Goal of the exercise | What is needed is an exact copy of the records below, with the pictures left out.

Saved data entries
• • • •

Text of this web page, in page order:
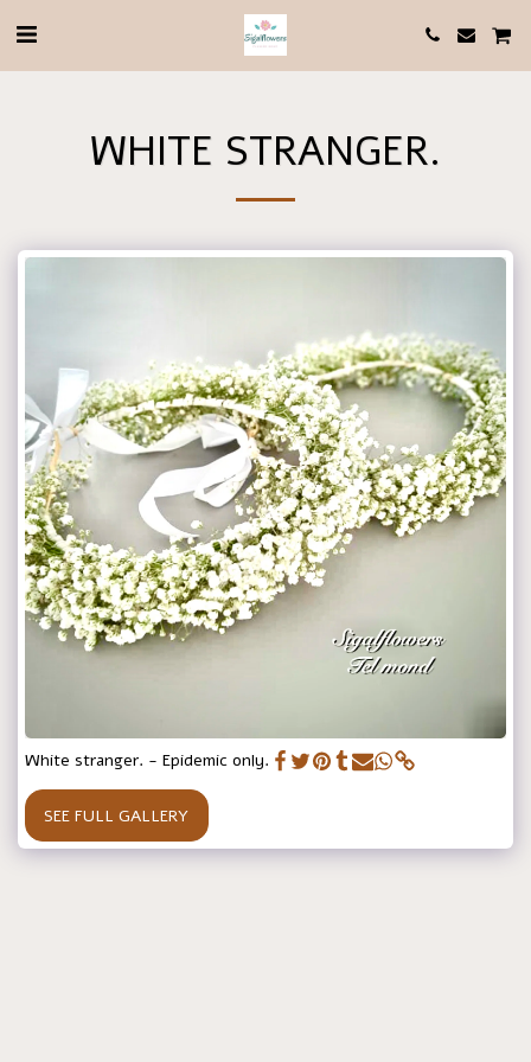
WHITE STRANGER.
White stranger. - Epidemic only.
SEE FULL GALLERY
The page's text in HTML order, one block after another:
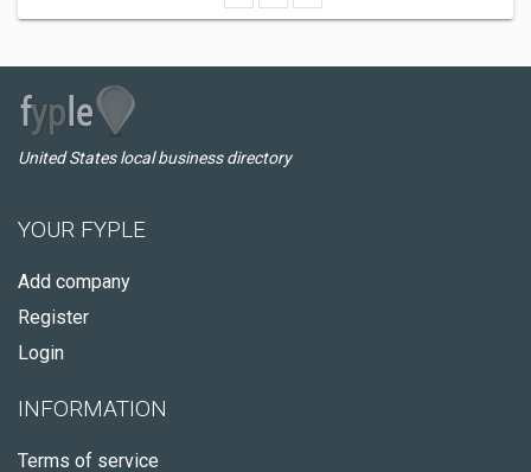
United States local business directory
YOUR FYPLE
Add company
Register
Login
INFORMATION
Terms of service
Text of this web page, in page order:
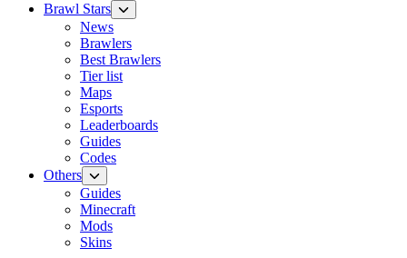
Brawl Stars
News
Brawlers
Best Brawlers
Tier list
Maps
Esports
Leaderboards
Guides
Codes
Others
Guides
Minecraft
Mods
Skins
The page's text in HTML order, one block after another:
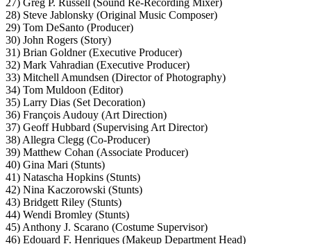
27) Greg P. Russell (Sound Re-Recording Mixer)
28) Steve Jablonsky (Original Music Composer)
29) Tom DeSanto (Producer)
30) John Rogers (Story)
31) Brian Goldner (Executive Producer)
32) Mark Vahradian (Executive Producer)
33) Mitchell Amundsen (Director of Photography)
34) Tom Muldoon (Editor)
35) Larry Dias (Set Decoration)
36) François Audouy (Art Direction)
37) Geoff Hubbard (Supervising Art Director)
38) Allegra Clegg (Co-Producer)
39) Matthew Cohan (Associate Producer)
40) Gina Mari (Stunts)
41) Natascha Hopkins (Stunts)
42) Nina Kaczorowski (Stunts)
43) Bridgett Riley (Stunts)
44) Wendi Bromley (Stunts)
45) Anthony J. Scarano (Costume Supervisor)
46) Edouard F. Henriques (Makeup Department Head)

• • • •

Task answer |
Text of this web page, in page order:
WHITE STRANGER.
White stranger. - Epidemic only.
SEE FULL GALLERY
The page's text in HTML order, one block after another:
United States local business directory
YOUR FYPLE
Add company
Register
Login
INFORMATION
Terms of service
Text of this web page, in page order:
Brawl Stars
News
Brawlers
Best Brawlers
Tier list
Maps
Esports
Leaderboards
Guides
Codes
Others
Guides
Minecraft
Mods
Skins
The page's text in HTML order, one block after another:
27) Greg P. Russell (Sound Re-Recording Mixer)
28) Steve Jablonsky (Original Music Composer)
29) Tom DeSanto (Producer)
30) John Rogers (Story)
31) Brian Goldner (Executive Producer)
32) Mark Vahradian (Executive Producer)
33) Mitchell Amundsen (Director of Photography)
34) Tom Muldoon (Editor)
35) Larry Dias (Set Decoration)
36) François Audouy (Art Direction)
37) Geoff Hubbard (Supervising Art Director)
38) Allegra Clegg (Co-Producer)
39) Matthew Cohan (Associate Producer)
40) Gina Mari (Stunts)
41) Natascha Hopkins (Stunts)
42) Nina Kaczorowski (Stunts)
43) Bridgett Riley (Stunts)
44) Wendi Bromley (Stunts)
45) Anthony J. Scarano (Costume Supervisor)
46) Edouard F. Henriques (Makeup Department Head)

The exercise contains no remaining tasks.